■ What to produce
All that should appear is the run of lines from the one containing "void StartConnection (connection_ptr)" through the end of the records, each repeated exactly.
⁂
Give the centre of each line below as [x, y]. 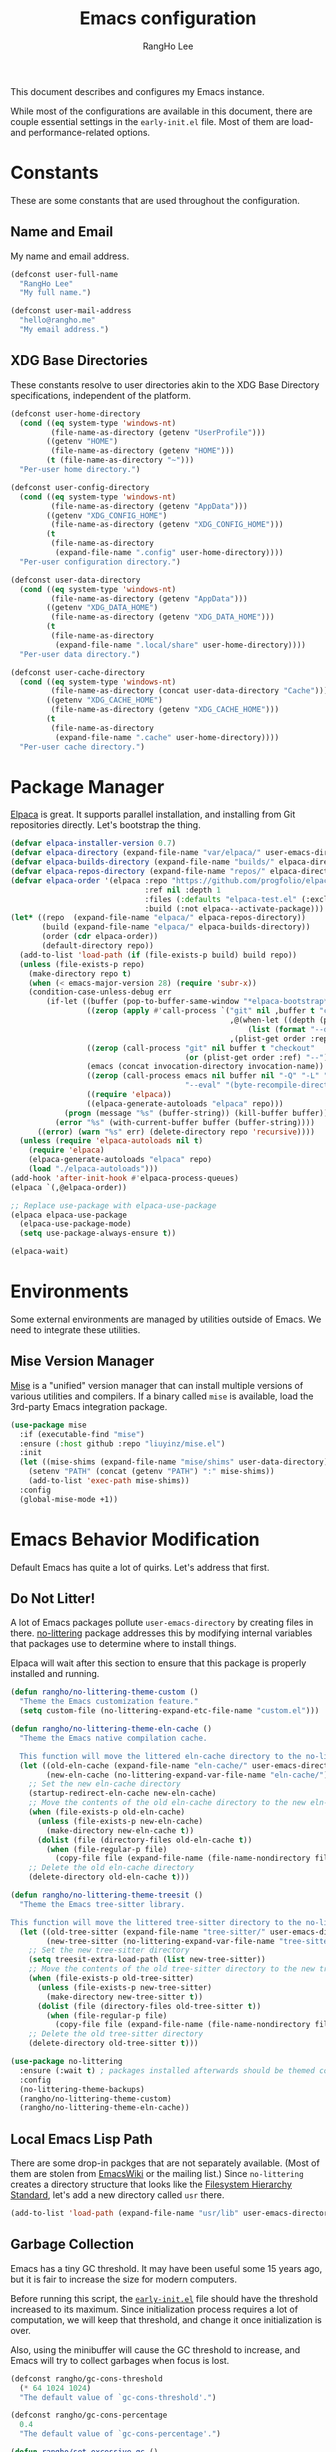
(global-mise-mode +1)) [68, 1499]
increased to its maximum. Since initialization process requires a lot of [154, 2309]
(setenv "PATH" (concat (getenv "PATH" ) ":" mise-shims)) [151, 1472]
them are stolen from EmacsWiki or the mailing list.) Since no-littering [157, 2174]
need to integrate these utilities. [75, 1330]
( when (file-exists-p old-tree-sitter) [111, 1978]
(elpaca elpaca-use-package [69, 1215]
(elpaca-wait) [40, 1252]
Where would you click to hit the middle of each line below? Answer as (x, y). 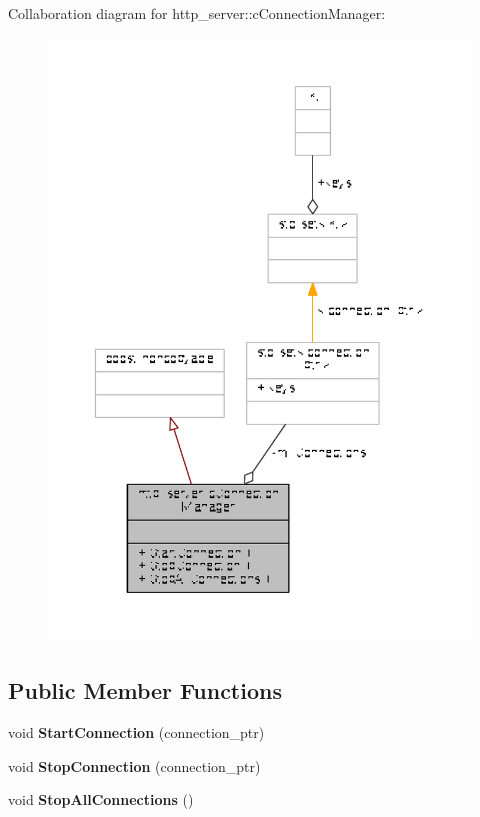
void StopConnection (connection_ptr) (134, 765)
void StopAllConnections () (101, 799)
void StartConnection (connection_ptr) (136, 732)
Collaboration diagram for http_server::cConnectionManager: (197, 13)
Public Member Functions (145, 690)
⁂
■ Completed exercise
void StartConnection (connection_ptr) (136, 732)
Collaboration diagram for http_server::cConnectionManager: (197, 13)
Public Member Functions (145, 690)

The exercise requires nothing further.